Predicting the future is all about time
Predicting what is going to happen is easy. The hard part is predicting when it is going to happen.
There is a set of forces that are not immutable, but that are at the very least, slow to change. These forces drive us in particular directions. Some of these forces spring from human nature. Some from the fundamentals of our current economic system. If you understand properly where we are today, and how these forces drive us, then like a sailor plotting a course driven by the prevailing winds, you can make a pretty good shout about where we might end up.
This rather Newtonian approach to prediction doesn’t work for everything. It’s much better at the macro than the micro. But it is this approach that tells me that at some point, machines will replace humans in a lot of jobs. It underpins my long term optimism but also drives my short term pessimism. But it does very little to tell me when things will happen. Because time is beyond the control of these primary forces.

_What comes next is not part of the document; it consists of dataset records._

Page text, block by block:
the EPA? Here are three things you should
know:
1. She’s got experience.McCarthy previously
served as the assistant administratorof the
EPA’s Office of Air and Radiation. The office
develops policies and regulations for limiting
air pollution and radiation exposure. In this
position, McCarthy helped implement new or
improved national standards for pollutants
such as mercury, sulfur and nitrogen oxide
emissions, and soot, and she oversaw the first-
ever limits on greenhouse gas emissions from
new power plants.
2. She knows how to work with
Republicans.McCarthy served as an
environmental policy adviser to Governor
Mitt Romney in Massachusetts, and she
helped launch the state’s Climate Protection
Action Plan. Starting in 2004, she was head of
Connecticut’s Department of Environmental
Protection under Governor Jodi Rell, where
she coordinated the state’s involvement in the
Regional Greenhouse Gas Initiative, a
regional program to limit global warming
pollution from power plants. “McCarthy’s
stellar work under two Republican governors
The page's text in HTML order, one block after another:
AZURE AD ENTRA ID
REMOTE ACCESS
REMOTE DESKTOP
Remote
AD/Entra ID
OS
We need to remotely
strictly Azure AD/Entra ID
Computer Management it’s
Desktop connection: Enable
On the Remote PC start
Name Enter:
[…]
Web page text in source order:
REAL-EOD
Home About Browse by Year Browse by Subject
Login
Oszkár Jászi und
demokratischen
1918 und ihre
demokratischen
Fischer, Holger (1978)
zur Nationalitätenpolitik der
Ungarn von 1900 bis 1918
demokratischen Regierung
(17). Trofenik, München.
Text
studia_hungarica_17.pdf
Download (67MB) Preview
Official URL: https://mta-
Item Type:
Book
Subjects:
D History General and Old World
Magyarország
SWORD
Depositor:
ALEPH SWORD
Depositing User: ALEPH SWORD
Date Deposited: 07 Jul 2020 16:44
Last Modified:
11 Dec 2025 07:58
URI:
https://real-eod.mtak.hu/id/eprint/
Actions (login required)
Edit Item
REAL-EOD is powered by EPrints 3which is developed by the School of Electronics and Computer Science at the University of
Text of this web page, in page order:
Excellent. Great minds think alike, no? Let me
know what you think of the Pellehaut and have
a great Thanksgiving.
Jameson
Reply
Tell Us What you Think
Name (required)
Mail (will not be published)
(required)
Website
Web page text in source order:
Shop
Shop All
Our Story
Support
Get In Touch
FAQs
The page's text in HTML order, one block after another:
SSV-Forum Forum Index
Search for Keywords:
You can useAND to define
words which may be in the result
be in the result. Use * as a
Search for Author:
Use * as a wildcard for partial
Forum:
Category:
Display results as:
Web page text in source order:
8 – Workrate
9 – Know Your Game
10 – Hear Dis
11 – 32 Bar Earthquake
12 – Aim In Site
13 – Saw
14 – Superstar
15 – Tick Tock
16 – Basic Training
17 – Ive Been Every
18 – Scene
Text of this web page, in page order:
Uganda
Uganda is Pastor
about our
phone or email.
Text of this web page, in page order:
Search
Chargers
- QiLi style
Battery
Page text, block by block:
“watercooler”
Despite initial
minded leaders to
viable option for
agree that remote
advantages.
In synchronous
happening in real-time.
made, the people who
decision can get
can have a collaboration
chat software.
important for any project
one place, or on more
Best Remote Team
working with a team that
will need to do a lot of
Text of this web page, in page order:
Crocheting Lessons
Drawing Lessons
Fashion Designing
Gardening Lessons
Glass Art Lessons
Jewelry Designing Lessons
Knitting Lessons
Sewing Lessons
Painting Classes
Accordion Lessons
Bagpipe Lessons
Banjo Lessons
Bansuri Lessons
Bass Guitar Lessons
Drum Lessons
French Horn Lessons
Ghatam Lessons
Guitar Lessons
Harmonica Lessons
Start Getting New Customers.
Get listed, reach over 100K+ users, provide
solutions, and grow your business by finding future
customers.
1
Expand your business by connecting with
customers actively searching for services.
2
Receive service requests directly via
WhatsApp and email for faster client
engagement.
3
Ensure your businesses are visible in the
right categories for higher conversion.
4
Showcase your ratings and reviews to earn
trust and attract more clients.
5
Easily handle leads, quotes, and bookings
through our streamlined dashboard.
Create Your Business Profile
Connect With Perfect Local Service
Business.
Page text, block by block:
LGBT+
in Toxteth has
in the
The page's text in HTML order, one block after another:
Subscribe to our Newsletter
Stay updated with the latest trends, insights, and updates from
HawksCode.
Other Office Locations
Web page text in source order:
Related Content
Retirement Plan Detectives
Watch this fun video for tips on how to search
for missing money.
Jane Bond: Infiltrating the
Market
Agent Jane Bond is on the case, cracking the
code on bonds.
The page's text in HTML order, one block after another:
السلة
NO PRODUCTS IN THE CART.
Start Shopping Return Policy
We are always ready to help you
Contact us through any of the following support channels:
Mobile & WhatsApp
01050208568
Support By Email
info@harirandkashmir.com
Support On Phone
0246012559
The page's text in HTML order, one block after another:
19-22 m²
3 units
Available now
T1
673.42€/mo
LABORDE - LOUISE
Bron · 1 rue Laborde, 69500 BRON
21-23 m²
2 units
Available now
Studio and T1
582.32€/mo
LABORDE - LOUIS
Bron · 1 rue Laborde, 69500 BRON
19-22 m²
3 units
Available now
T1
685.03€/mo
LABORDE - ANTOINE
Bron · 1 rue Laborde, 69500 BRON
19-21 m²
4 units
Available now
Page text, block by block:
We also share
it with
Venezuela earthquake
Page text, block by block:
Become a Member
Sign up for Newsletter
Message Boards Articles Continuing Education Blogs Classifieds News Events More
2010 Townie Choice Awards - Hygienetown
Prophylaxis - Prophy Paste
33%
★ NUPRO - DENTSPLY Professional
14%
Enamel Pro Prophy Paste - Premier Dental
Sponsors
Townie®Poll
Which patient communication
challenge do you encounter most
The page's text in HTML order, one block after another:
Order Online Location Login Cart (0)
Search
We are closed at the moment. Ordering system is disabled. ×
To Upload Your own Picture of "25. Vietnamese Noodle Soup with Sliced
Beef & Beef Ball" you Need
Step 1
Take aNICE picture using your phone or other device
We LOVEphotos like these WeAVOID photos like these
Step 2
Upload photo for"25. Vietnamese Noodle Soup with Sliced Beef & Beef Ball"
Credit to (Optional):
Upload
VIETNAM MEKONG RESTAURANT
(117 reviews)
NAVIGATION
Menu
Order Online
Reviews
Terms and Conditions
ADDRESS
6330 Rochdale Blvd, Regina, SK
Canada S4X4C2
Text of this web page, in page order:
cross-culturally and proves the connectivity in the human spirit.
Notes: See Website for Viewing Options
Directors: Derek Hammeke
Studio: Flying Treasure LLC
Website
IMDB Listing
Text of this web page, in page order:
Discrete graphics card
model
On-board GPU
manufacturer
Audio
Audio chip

If you look back at the predictions of the past – ones at which we frequently laugh – I often find that what they got wrong was not the destination but the journey time. The paperless office? It’s coming, but slowly. Office paper sales are dropping about 2% a year, or they were the last time I spoke to someone in the industry about it. We probably won’t be totally paperless (or near enough so as not to count) for at least a decade or two yet.
What about flying cars? We’ll get there in one form or another over the next few years, though they won’t be mass market items for a good few years after that – if ever. They will exist, just not on the timescale any previous forecaster expected.
Could we have had flying cars before now? Or the paperless office? Both were plausible, if we had improved certain technologies more and adopted them faster. But the speed at which we make the relevant research leaps, development investments, policy shifts, and cultural adaptations to certain changes is deeply unpredictable. Because they exist in the realm of human collective behaviour with a multitude of conflicting forces. To come back to my ship analogy, we can see the start and end points and plot a rough path, but there is a storm along this path. How long it takes the ship to navigate that storm is deeply unpredictable.
When we cast out into the relatively far future, say 30 years and beyond, we can make some assumptions that whatever the scale of the storm, some ships will have navigated their way by this point. We’ll often be wrong though, which is why when looking to the far future we often imagine multiple scenarios.
Looking to the near future, we can see our ships emerging from the storm. We can see where they have already made port, to stretch my analogy even further. The industries and sectors and aspects of life that have already been touched by these new trends or technologies. Our challenge is to understand when they will reach our particular sector, the one for which we are trying to make predictions. This is why we look for pressure points, the issues that determine how great the impact of the incoming change might be on our target sector or organisation. The more disruptive a change is likely to be, the more attention we must pay it.